__Dataset excerpts__.
%%

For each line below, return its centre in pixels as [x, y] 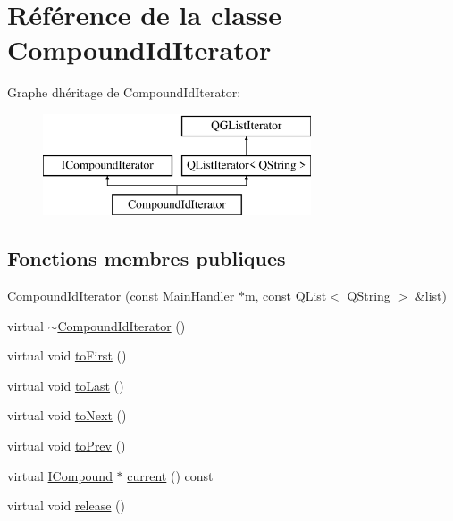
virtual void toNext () [67, 415]
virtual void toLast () [66, 385]
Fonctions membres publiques [147, 258]
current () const [170, 475]
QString [369, 296]
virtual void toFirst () [67, 356]
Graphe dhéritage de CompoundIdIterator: [124, 92]
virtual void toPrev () [67, 446]

%%

__What you should do__. Each entry is to be returned as it stands, and each picture is to be left out.

__Answer area__.
For each line below, return its centre in pixels as [x, y] 
virtual void toNext () [67, 415]
virtual void toLast () [66, 385]
Fonctions membres publiques [147, 258]
current () const [170, 475]
QString [369, 296]
virtual void toFirst () [67, 356]
Graphe dhéritage de CompoundIdIterator: [124, 92]
virtual void toPrev () [67, 446]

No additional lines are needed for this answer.